The specification also includes real per capita income (INCOME) and
the percentage of new cars among registered autos (%NEWCARS). Income
increases the demand for both maintenance and driving intensity, which
exert opposing influences on fatalities. The percentage of new cars can
similarly reflect both demand for safety (new cars have more safety
features and experience fewer mechanical failures) and demand for
driving intensity. Peltzman (1975) found that the intensity effect
dominated (fatalities increased with income) in time-series regressions
but that the safety effect dominated in cross-sectional regressions. Our
panel data provided the opportunity for a new test of Peltzman's
hypothesis.
Several control variables complete the model. The variable VSPEED
measures the variance of speed; Lave (1985) found that this variable
affected the probability of an accident. The percentage of vehicle miles
traveled in urban areas (%URBAN) proxies for traffic density.

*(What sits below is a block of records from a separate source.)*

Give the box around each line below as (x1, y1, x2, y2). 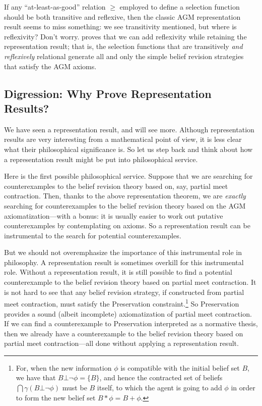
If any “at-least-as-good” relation (4, 2, 106, 12)
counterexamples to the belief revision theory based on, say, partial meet (4, 180, 228, 191)
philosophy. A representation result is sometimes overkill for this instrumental (4, 257, 244, 267)
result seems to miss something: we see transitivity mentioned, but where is (4, 21, 237, 32)
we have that (16, 372, 56, 383)
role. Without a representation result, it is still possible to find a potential (4, 267, 232, 277)
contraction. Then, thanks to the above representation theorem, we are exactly (4, 190, 246, 201)
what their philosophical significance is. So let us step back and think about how (4, 143, 253, 154)
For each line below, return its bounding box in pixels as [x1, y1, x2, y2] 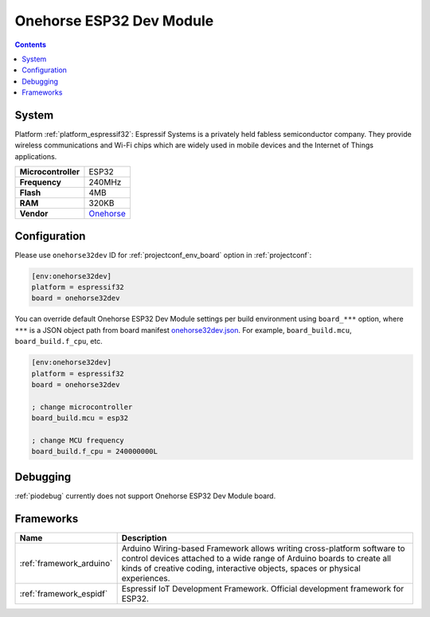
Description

Our
reported models used total vehicle miles (VMILES) as a measure of scale;
we also estimated models using state population as the scale variable.
To control for road quality, we used the level of highway maintenance
expenditures (MAINT) and also included a lagged value of this variable
since road projects require time to build and probably have persistent
effects on road quality. The population percentages of young and old
(%YOUNG, %OLD) and the percentage of males among registered drivers
(%MALE) proxy for driver skill and possible variation in preferences
toward risk or driving intensity.
We also performed tests that focused on changes in fatalities and
injuries at the time of changes in the law. We did this by estimating
the models in first differences, regressing changes in log fatalities or
log injuries on fixed-effect dummy variables, changes in the inspection
law, and changes in the other explanatory variables. The differenced
model may yield inferences more reliable than those of the levels model
if the fatality or injury time series contains a significant unit root
component. Moreover, estimating the model in first differences can
provide a check against the problem of omitted variables. If an omitted
variable changes over time, the fixed-effects model may suffer from bias
in the levels but not in first differences. As a pure hypothetical situation, consider a variable measuring the public's knowledge of
safe driving techniques. Suppose that the average growth rate of the
public's knowledge differs across states and that, all else equal,
states with high growth rates are relatively more likely to terminate
inspections or relatively less likely to adopt inspections. Then, in the
levels specification, knowledge correlates over time with the status of
the inspection regime, resulting in omitted variable bias. The fixed
effects in levels cannot model the effect of knowledge because its level
is not fixed. We can, however, model variation in the average growth
rate of knowledge across states as a fixed effect in first differences.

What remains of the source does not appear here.